Pharmacokinetics of lidocaine following the application of 5% lidocaine patches to cats

Lidocaine patches have been used to provide local analgesia in dogs and cats. We conducted this study to assess the systemic and local absorption of lidocaine from topical patches in cats. Eight 2‐year‐old cats received either intravenous lidocaine at 2 mg/kg or one 700 mg lidocaine patch placed on the lateral thorax for 72 h, in a cross‐over randomized repeated measures design.
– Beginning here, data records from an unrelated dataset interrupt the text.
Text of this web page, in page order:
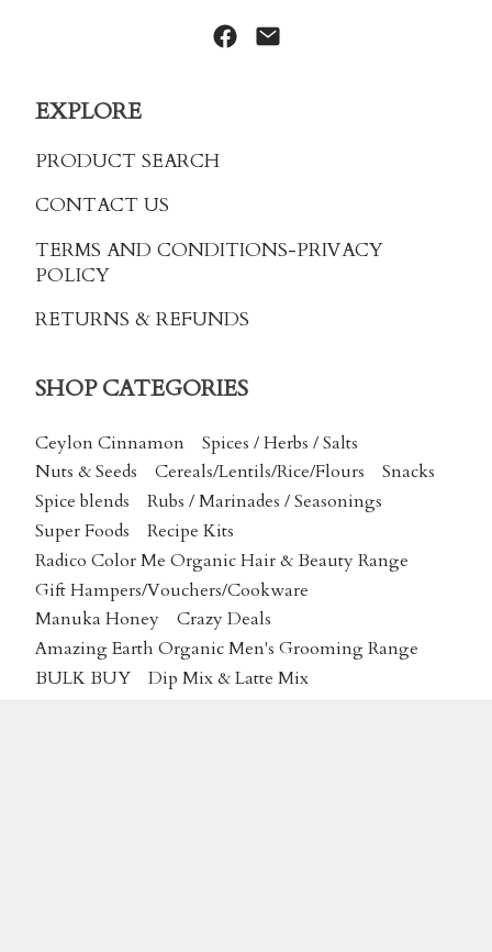
EXPLORE
PRODUCT SEARCH
CONTACT US
TERMS AND CONDITIONS-PRIVACY
POLICY
RETURNS & REFUNDS
SHOP CATEGORIES
Ceylon Cinnamon
Spices / Herbs / Salts
Nuts & Seeds
Cereals/Lentils/Rice/Flours
Snacks
Spice blends
Rubs / Marinades / Seasonings
Super Foods
Recipe Kits
Radico Color Me Organic Hair & Beauty Range
Gift Hampers/Vouchers/Cookware
Manuka Honey
Crazy Deals
Amazing Earth Organic Men's Grooming Range
BULK BUY
Dip Mix & Latte Mix
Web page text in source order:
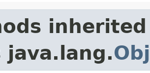
java.lang.
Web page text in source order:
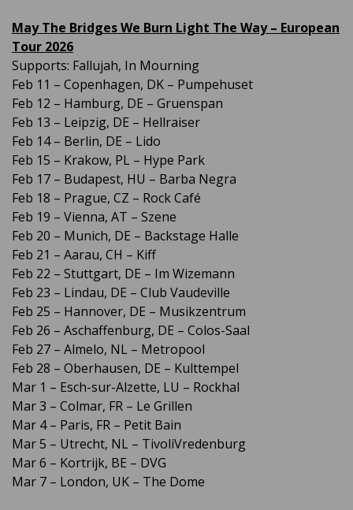
May The Bridges We Burn Light The Way – European
Tour 2026
Supports: Fallujah, In Mourning
Feb 11 – Copenhagen, DK – Pumpehuset
Feb 12 – Hamburg, DE – Gruenspan
Feb 13 – Leipzig, DE – Hellraiser
Feb 14 – Berlin, DE – Lido
Feb 15 – Krakow, PL – Hype Park
Feb 17 – Budapest, HU – Barba Negra
Feb 18 – Prague, CZ – Rock Café
Feb 19 – Vienna, AT – Szene
Feb 20 – Munich, DE – Backstage Halle
Feb 21 – Aarau, CH – Kiff
Feb 22 – Stuttgart, DE – Im Wizemann
Feb 23 – Lindau, DE – Club Vaudeville
Feb 25 – Hannover, DE – Musikzentrum
Feb 26 – Aschaffenburg, DE – Colos-Saal
Feb 27 – Almelo, NL – Metropool
Feb 28 – Oberhausen, DE – Kulttempel
Mar 1 – Esch-sur-Alzette, LU – Rockhal
Mar 3 – Colmar, FR – Le Grillen
Mar 4 – Paris, FR – Petit Bain
Mar 5 – Utrecht, NL – TivoliVredenburg
Mar 6 – Kortrijk, BE – DVG
Mar 7 – London, UK – The Dome
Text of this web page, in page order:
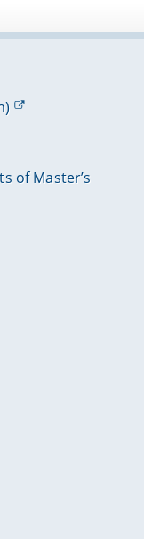
of Master’s
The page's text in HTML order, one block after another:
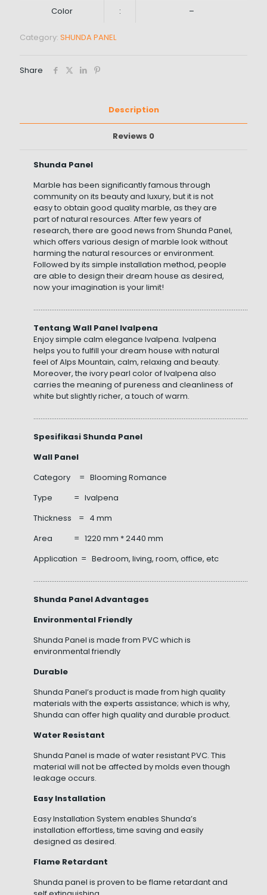
Color : –
Category: SHUNDA PANEL
Share
Description
Reviews 0
Shunda Panel
Marble has been significantly famous through
community on its beauty and luxury, but it is not
easy to obtain good quality marble, as they are
part of natural resources. After few years of
research, there are good news from Shunda Panel,
which offers various design of marble look without
harming the natural resources or environment.
Followed by its simple installation method, people
are able to design their dream house as desired,
now your imagination is your limit!
Tentang Wall Panel Ivalpena
Enjoy simple calm elegance Ivalpena. Ivalpena
helps you to fulfill your dream house with natural
feel of Alps Mountain, calm, relaxing and beauty.
Moreover, the ivory pearl color of Ivalpena also
carries the meaning of pureness and cleanliness of
white but slightly richer, a touch of warm.
Spesifikasi Shunda Panel
Wall Panel
Category = Blooming Romance
Type = Ivalpena
Thickness = 4 mm
Area = 1220 mm * 2440 mm
Application = Bedroom, living, room, office, etc
Shunda Panel Advantages
Environmental Friendly
Shunda Panel is made from PVC which is
environmental friendly
Durable
Shunda Panel’s product is made from high quality
materials with the experts assistance; which is why,
Shunda can offer high quality and durable product.
Water Resistant
Shunda Panel is made of water resistant PVC. This
material will not be affected by molds even though
leakage occurs.
Easy Installation
Easy Installation System enables Shunda’s
installation effortless, time saving and easily
designed as desired.
Flame Retardant
Shunda panel is proven to be flame retardant and
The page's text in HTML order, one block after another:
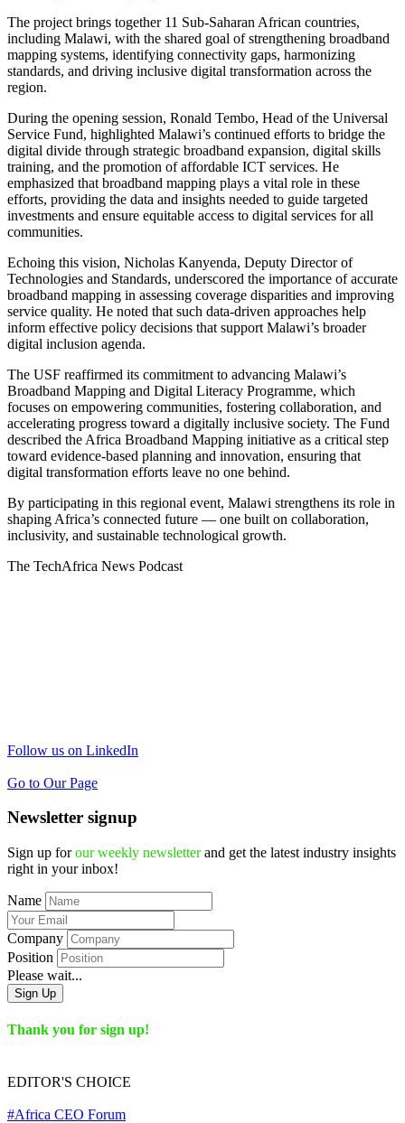
The project brings together 11 Sub-Saharan African countries,
including Malawi, with the shared goal of strengthening broadband
mapping systems, identifying connectivity gaps, harmonizing
standards, and driving inclusive digital transformation across the
region.
During the opening session, Ronald Tembo, Head of the Universal
Service Fund, highlighted Malawi’s continued efforts to bridge the
digital divide through strategic broadband expansion, digital skills
training, and the promotion of affordable ICT services. He
emphasized that broadband mapping plays a vital role in these
efforts, providing the data and insights needed to guide targeted
investments and ensure equitable access to digital services for all
communities.
Echoing this vision, Nicholas Kanyenda, Deputy Director of
Technologies and Standards, underscored the importance of accurate
broadband mapping in assessing coverage disparities and improving
service quality. He noted that such data-driven approaches help
inform effective policy decisions that support Malawi’s broader
digital inclusion agenda.
The USF reaffirmed its commitment to advancing Malawi’s
Broadband Mapping and Digital Literacy Programme, which
focuses on empowering communities, fostering collaboration, and
accelerating progress toward a digitally inclusive society. The Fund
described the Africa Broadband Mapping initiative as a critical step
toward evidence-based planning and innovation, ensuring that
digital transformation efforts leave no one behind.
By participating in this regional event, Malawi strengthens its role in
shaping Africa’s connected future — one built on collaboration,
inclusivity, and sustainable technological growth.
The TechAfrica News Podcast
Follow us on LinkedIn
Go to Our Page
Newsletter signup
Sign up forour weekly newsletterand get the latest industry insights
right in your inbox!
Name
Company
Position
Please wait...
Sign Up
Thank you for sign up!
EDITOR'S CHOICE
#Africa CEO Forum

Plasma was collected at specific times and the skin was biopsied at the time of patch removal for the quantitative analysis of lidocaine and its major metabolite, monoethylglycinexylidide (MEGX), by gas chromatography with mass spectrometry. Percent absorption time plots for systemic lidocaine appearance were constructed using the Loo‐Riegelman method. Approximately, constant rate absorption was observed from 12–72 h after patch application at a mean ± SD rate of 109 ± 49 μg/kg/h, resulting in steady‐state lidocaine plasma concentrations of 0.083 ± 0.032 μg/mL and MEGX concentrations of 0.012 ± 0.009 μg/mL. Overall bioavailability of transdermal lidocaine was 6.3 ± 2.7%, and only 56 ± 29% of the total lidocaine dose delivered by the patch reached systemic circulation. Skin lidocaine concentrations were much higher than plasma concentrations, at 211 ± 113 μg/g in the thoracic skin beneath the patch and 2.2 ± 0.6 μg/g in the contralateral thoracic skin without the patch. As both lidocaine and MEGX were recovered from contralateral skin, it is likely that lidocaine accumulated in the skin from low systemic concentrations of circulating lidocaine over the 72‐h period of patch application. Plasma lidocaine concentrations remained well below systemically toxic concentrations, and no obvious clinical side effects were observed in any of the cats. The low systemic absorption rate coupled with high local lidocaine concentrations on the skin support the safe use of lidocaine patches in cats.